As a student in FLC’s Adventure Education program, yes, you will spend time indoors—in classrooms, working with community partners, conducting research—but the backbone of the program takes you into the field. FLC’s campus sits right where the mountains meet the desert, at the intersection of alpine peaks, white water rivers, and rugged canyons.
AE students learn to teach sustainable travel in remote slot canyons. You’ll learn anchor building, rappelling and rope work, technical climbing, and the use of rescue equipment as you implement risk-management and decision-making in the field. You’ll go to places like Cedar Mesa, Dirty Devil Wilderness Study Area, North Wash, Grand Staircase-Escalante, and Gila Wilderness Area.
Beginning with Paddling Fundamentals (AE 131) you’ll learn to lead flat water canoeing and kayaking trips, including equipment use, trip planning, risk management and rescue, and stewardship of river environments. From there, you’ll move into Advanced Paddling (AE 331) to learn techniques for safely leading whitewater trips. You’ll paddle Labyrinth Canyon on the Green River, Dewey Bridge to Moab and Cataract Canyon on the Colorado River, the San Juan River from Bluff, Utah to Clay Hills, and Durango’s local favorite, the Animas River.
The mountains of Colorado, as they range from Ponderosa forest at lower elevations (7000 feet) to rocky summits at 14,000 feet, provide opportunities to learn Leave No Trace backpacking practices and wilderness ethics, as well as technical mountaineering skills, like avalanche awareness, travel with fixed lines, and the use of specific snow and ice equipment such as crampons and ice axes, and even telemark skis.
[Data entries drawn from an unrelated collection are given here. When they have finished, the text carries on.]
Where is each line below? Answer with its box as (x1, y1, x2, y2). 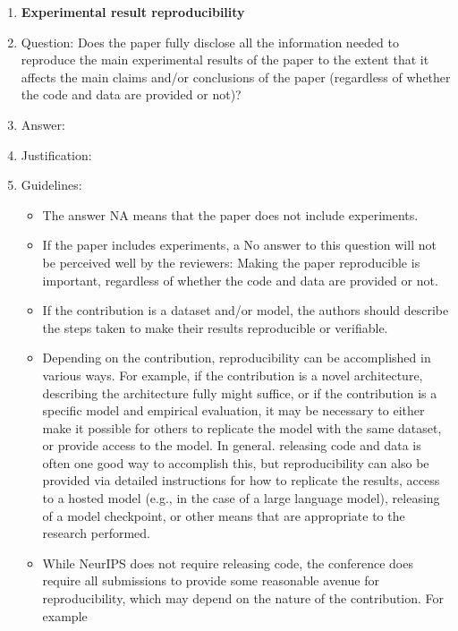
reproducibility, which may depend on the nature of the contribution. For (42, 589, 445, 608)
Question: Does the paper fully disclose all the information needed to (21, 32, 399, 51)
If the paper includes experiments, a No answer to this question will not (42, 235, 437, 254)
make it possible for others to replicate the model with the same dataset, (42, 418, 442, 437)
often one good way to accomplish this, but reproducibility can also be (42, 453, 429, 472)
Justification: (21, 145, 92, 164)
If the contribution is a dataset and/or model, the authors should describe (42, 301, 449, 320)
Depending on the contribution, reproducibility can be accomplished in (42, 348, 431, 367)
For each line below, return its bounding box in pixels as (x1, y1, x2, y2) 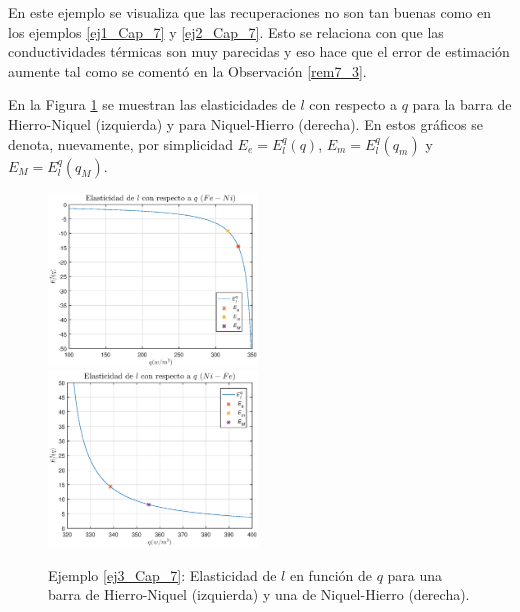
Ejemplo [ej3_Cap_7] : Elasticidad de (48, 564, 277, 585)
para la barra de (412, 94, 512, 115)
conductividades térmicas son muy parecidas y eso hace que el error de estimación (8, 41, 510, 62)
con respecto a (309, 94, 397, 115)
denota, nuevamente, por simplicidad (8, 133, 233, 154)
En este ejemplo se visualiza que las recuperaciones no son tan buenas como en (8, 2, 491, 22)
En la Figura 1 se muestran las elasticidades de (8, 94, 296, 115)
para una (387, 564, 443, 585)
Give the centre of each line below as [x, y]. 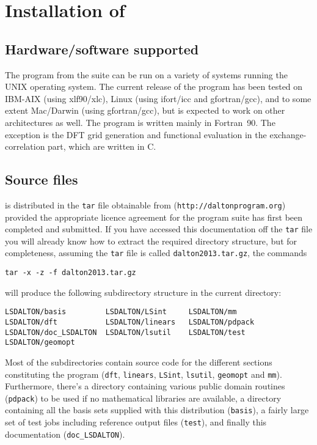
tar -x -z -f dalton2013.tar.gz [71, 273]
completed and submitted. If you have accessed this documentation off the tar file [159, 229]
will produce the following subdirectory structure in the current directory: [143, 292]
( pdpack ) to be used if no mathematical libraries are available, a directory [143, 398]
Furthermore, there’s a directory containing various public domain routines [145, 386]
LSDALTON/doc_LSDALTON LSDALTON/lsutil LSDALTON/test [125, 332]
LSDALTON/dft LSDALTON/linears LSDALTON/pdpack [130, 322]
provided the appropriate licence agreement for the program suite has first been [154, 217]
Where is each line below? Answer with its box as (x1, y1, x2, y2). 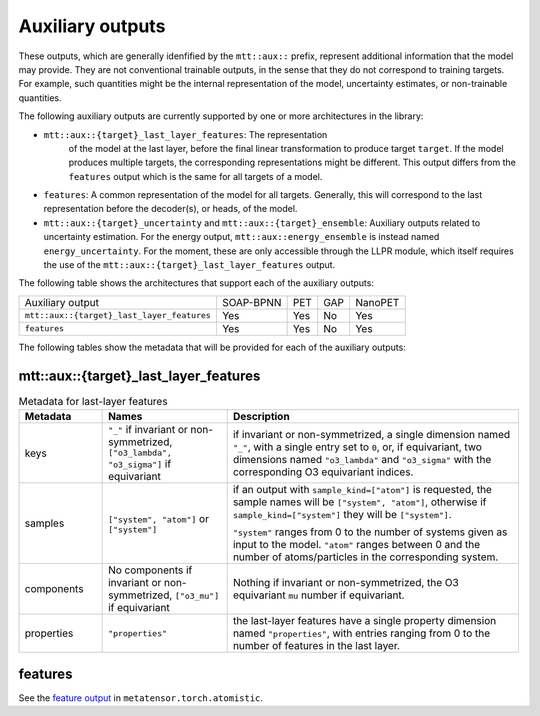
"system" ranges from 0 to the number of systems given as (232, 525, 508, 539)
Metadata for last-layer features (18, 394, 169, 408)
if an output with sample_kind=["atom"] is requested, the (232, 483, 492, 497)
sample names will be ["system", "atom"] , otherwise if (232, 495, 487, 509)
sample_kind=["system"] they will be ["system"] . (232, 508, 452, 522)
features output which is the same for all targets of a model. (68, 170, 323, 182)
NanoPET (355, 295, 400, 309)
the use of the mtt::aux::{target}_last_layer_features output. (43, 259, 336, 271)
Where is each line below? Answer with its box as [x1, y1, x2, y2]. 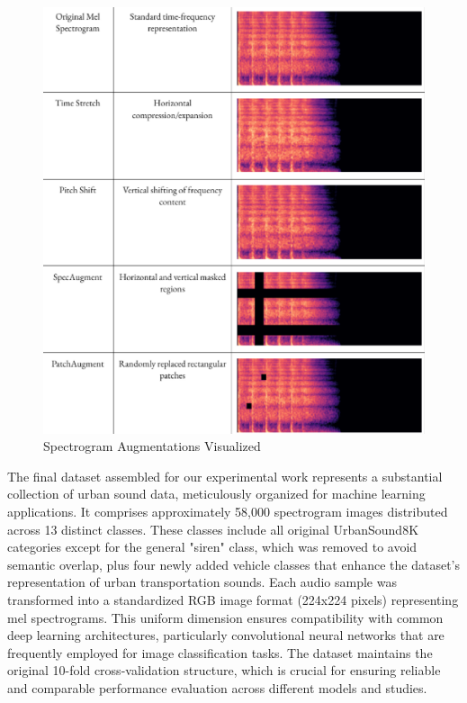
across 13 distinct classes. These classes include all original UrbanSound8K [7, 519, 419, 538]
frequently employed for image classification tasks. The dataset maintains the [7, 643, 433, 662]
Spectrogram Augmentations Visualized [43, 437, 261, 455]
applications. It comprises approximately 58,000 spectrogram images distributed [7, 501, 448, 520]
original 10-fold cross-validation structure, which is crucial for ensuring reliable [7, 661, 441, 680]
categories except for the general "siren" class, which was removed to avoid [7, 537, 418, 556]
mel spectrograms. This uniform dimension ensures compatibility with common [7, 608, 444, 626]
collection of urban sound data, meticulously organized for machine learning [7, 484, 426, 503]
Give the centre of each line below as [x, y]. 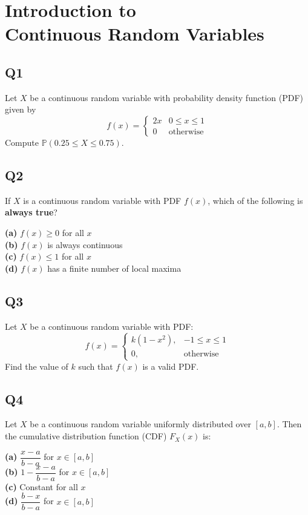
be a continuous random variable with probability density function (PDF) [166, 97]
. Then [289, 424]
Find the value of [37, 366]
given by [21, 109]
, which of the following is [255, 200]
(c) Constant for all [41, 486]
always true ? [31, 212]
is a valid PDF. [171, 366]
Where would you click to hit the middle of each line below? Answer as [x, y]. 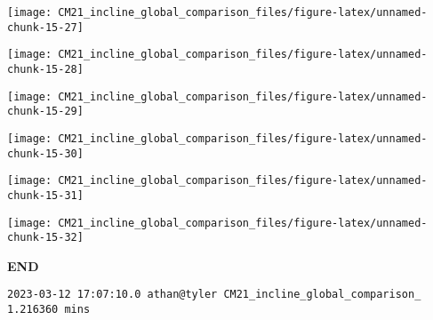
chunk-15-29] [45, 112]
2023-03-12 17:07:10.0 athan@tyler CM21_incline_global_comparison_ [214, 295]
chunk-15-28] [45, 69]
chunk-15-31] [45, 195]
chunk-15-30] [45, 153]
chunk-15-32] [45, 238]
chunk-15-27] [45, 27]
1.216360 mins [49, 310]
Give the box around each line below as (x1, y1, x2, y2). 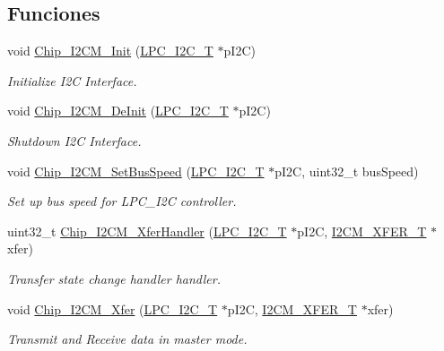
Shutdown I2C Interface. (7, 131, 142, 150)
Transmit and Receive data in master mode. (7, 330, 248, 348)
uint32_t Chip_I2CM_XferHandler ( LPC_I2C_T (7, 221, 287, 240)
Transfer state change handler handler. (7, 269, 221, 287)
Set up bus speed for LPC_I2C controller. (7, 192, 237, 210)
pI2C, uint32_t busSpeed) (274, 161, 419, 180)
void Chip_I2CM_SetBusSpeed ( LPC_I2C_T (7, 161, 265, 180)
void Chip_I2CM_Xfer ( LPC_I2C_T (7, 299, 218, 318)
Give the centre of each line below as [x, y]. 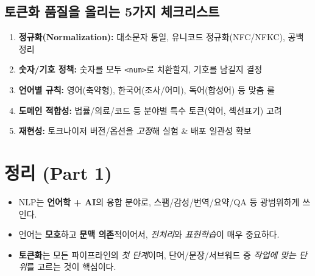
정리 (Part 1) [58, 173]
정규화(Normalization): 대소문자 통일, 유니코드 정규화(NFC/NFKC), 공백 [161, 37]
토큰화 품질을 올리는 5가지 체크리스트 [112, 11]
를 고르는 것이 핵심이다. [71, 267]
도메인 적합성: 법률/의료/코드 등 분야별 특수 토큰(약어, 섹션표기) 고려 [150, 110]
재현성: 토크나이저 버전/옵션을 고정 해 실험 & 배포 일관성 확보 [135, 131]
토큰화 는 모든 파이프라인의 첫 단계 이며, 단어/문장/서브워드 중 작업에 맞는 [157, 254]
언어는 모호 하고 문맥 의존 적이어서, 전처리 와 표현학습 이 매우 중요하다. [149, 234]
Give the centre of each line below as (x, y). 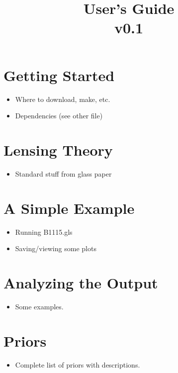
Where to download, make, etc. (63, 99)
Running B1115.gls (44, 232)
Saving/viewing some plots (56, 248)
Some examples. (39, 306)
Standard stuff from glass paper (63, 173)
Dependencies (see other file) (59, 116)
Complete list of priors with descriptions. (78, 364)
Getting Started (59, 75)
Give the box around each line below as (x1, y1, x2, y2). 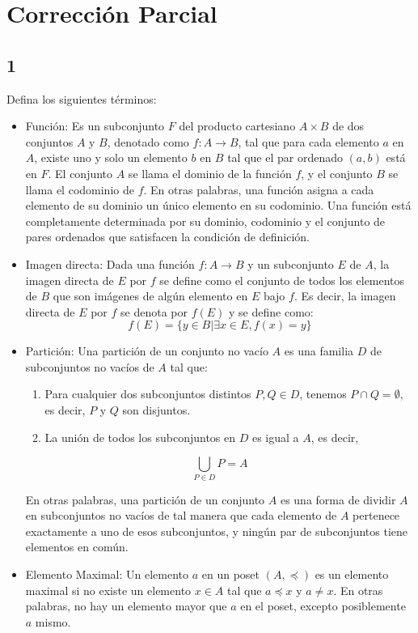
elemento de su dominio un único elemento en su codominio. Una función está (25, 197, 412, 214)
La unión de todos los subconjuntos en (44, 428, 236, 445)
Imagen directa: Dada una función (25, 255, 195, 272)
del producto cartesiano (179, 117, 296, 134)
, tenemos (299, 385, 347, 402)
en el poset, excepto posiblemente (240, 597, 406, 614)
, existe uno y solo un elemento (34, 149, 188, 166)
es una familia (284, 342, 354, 359)
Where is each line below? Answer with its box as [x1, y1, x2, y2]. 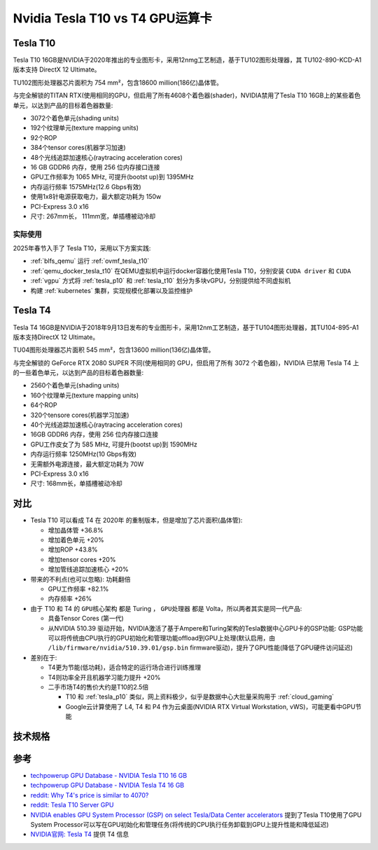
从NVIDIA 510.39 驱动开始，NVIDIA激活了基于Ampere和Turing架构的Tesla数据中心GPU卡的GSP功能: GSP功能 [48, 624, 363, 632]
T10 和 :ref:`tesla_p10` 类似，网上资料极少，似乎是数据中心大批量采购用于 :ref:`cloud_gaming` [65, 692, 334, 701]
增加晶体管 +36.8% [48, 526, 104, 534]
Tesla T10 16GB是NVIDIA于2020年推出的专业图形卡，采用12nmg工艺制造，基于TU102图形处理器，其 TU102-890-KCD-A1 [13, 56, 362, 64]
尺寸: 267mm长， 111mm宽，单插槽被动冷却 [30, 212, 156, 220]
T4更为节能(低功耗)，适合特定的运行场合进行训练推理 [48, 663, 202, 672]
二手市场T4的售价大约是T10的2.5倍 [48, 683, 149, 691]
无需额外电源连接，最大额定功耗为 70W [30, 460, 144, 468]
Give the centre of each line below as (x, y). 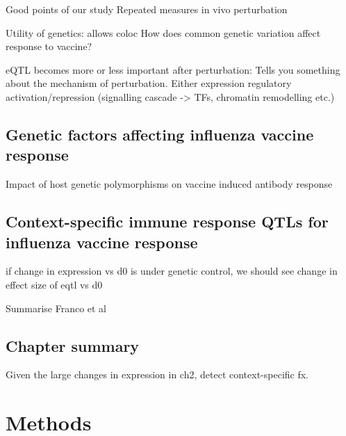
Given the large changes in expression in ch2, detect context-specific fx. (157, 374)
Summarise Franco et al (56, 308)
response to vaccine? (49, 46)
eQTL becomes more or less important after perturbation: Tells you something (173, 69)
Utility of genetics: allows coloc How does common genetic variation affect (163, 32)
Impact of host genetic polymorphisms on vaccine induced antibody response (169, 184)
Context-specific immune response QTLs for (167, 221)
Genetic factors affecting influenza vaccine (160, 134)

You’ll explore the San Miguel and La Plata Mountains, as well as Colorado’s largest roadless area, the Weminuche Wilderness.
In addition to applying climbing skills in both canyon and alpine settings, you’ll have a chance to develop your skills at local favorites East Animas and X-Rock, and farther afield, in El Rito, New Mexico.
Going uphill in the snow is guaranteed to be slow, but you can make up that time on the way down learning to safely telemark ski. You’ll get going at Purgatory Resort before heading into the backcountry at Molas Pass and Red Mountain Pass.